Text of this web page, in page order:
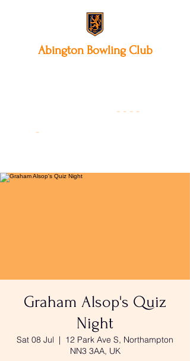
Abington Bowling Club
- - - -
-
Graham Alsop's Quiz
Night
Sat 08 Jul
  |
12 Park Ave S, Northampton
NN3 3AA, UK
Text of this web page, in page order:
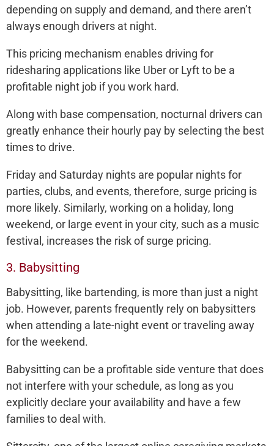
depending on supply and demand, and there aren’t
always enough drivers at night.
This pricing mechanism enables driving for
ridesharing applications like Uber or Lyft to be a
profitable night job if you work hard.
Along with base compensation, nocturnal drivers can
greatly enhance their hourly pay by selecting the best
times to drive.
Friday and Saturday nights are popular nights for
parties, clubs, and events, therefore, surge pricing is
more likely. Similarly, working on a holiday, long
weekend, or large event in your city, such as a music
festival, increases the risk of surge pricing.
3. Babysitting
Babysitting, like bartending, is more than just a night
job. However, parents frequently rely on babysitters
when attending a late-night event or traveling away
for the weekend.
Babysitting can be a profitable side venture that does
not interfere with your schedule, as long as you
explicitly declare your availability and have a few
families to deal with.
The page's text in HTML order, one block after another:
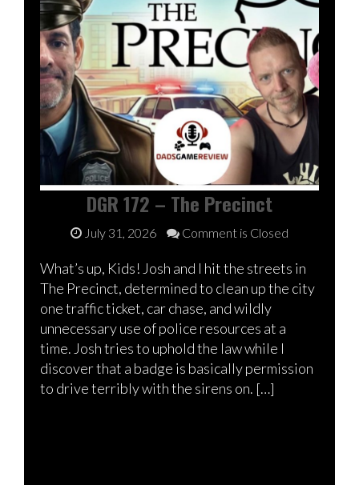
DGR 172 – The Precinct
July 31, 2026 Comment is Closed
What’s up, Kids! Josh and I hit the streets in
The Precinct, determined to clean up the city
one traffic ticket, car chase, and wildly
unnecessary use of police resources at a
time. Josh tries to uphold the law while I
discover that a badge is basically permission
to drive terribly with the sirens on. […]
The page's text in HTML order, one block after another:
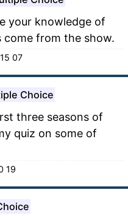
your knowledge of
come from the show.
07
Choice
three seasons of
quiz on some of
19
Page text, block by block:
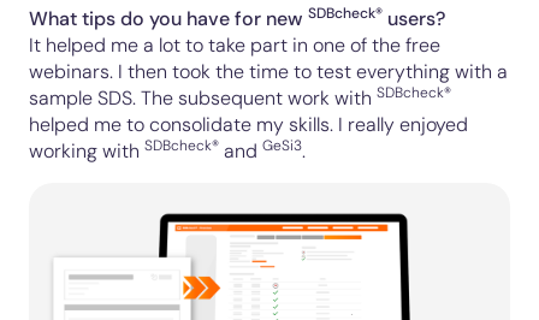
What tips do you have for new SDBcheck® users?
It helped me a lot to take part in one of thefree
webinars. I then took the time to test everything with a
sample SDS. The subsequent work with SDBcheck®
helped me to consolidate my skills. I really enjoyed
working with SDBcheck® and GeSi3.
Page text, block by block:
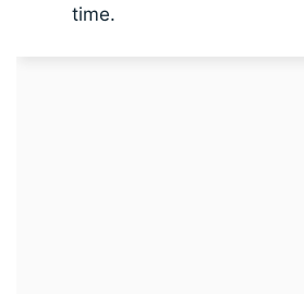
time.
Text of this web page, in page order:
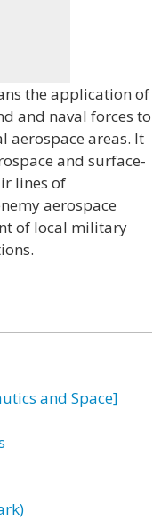
the application of
and naval forces to
aerospace areas. It
and surface-
lines of
aerospace
of local military
and Space]
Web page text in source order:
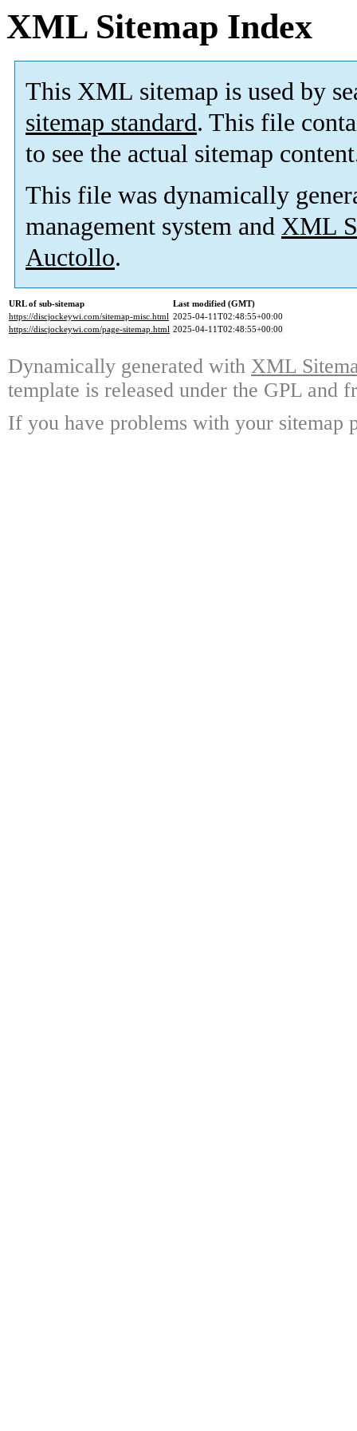
XML Sitemap Index
This XML sitemap is used by
sitemap standard. This file
to see the actual sitemap
This file was dynamically
management system and XML
Auctollo.
URL of sub-sitemap
Last modified (GMT)
https://discjockeywi.com/sitemap-misc.html 2025-04-11T02:48:55+00:00
https://discjockeywi.com/page-sitemap.html 2025-04-11T02:48:55+00:00
Dynamically generated with XML
template is released under the GPL and
If you have problems with your sitemap
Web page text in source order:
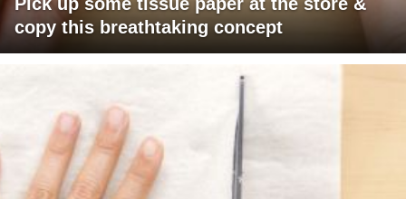
copy this breathtaking concept
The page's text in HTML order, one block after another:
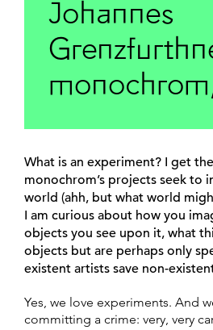
Johannes
What is an experiment? I get
monochrom’s projects seek to
world (ahh, but what world
I am curious about how you
objects you see upon it, what
objects but are perhaps only
existent artists save non-
Yes, we love experiments. And
committing a crime: very, very
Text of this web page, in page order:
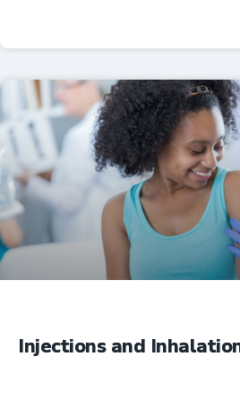
Professional Resources
Injections and

## [Work to complete]
Set down the data again, exactly, without images.

## [Reply]
Text of this web page, in page order:
Abington Bowling Club
- - - -
-
Graham Alsop's Quiz
Night
Sat 08 Jul
  |
12 Park Ave S, Northampton
NN3 3AA, UK
Text of this web page, in page order:
depending on supply and demand, and there aren’t
always enough drivers at night.
This pricing mechanism enables driving for
ridesharing applications like Uber or Lyft to be a
profitable night job if you work hard.
Along with base compensation, nocturnal drivers can
greatly enhance their hourly pay by selecting the best
times to drive.
Friday and Saturday nights are popular nights for
parties, clubs, and events, therefore, surge pricing is
more likely. Similarly, working on a holiday, long
weekend, or large event in your city, such as a music
festival, increases the risk of surge pricing.
3. Babysitting
Babysitting, like bartending, is more than just a night
job. However, parents frequently rely on babysitters
when attending a late-night event or traveling away
for the weekend.
Babysitting can be a profitable side venture that does
not interfere with your schedule, as long as you
explicitly declare your availability and have a few
families to deal with.
The page's text in HTML order, one block after another:
DGR 172 – The Precinct
July 31, 2026 Comment is Closed
What’s up, Kids! Josh and I hit the streets in
The Precinct, determined to clean up the city
one traffic ticket, car chase, and wildly
unnecessary use of police resources at a
time. Josh tries to uphold the law while I
discover that a badge is basically permission
to drive terribly with the sirens on. […]
The page's text in HTML order, one block after another:
your knowledge of
come from the show.
07
Choice
three seasons of
quiz on some of
19
Page text, block by block:
What tips do you have for new SDBcheck® users?
It helped me a lot to take part in one of thefree
webinars. I then took the time to test everything with a
sample SDS. The subsequent work with SDBcheck®
helped me to consolidate my skills. I really enjoyed
working with SDBcheck® and GeSi3.
Page text, block by block:
time.
Text of this web page, in page order:
the application of
and naval forces to
aerospace areas. It
and surface-
lines of
aerospace
of local military
and Space]
Web page text in source order:
XML Sitemap Index
This XML sitemap is used by
sitemap standard. This file
to see the actual sitemap
This file was dynamically
management system and XML
Auctollo.
URL of sub-sitemap
Last modified (GMT)
https://discjockeywi.com/sitemap-misc.html 2025-04-11T02:48:55+00:00
https://discjockeywi.com/page-sitemap.html 2025-04-11T02:48:55+00:00
Dynamically generated with XML
template is released under the GPL and
If you have problems with your sitemap
Web page text in source order:
copy this breathtaking concept
The page's text in HTML order, one block after another:
Johannes
What is an experiment? I get
monochrom’s projects seek to
world (ahh, but what world
I am curious about how you
objects you see upon it, what
objects but are perhaps only
existent artists save non-
Yes, we love experiments. And
committing a crime: very, very
Text of this web page, in page order:
Professional Resources
Injections and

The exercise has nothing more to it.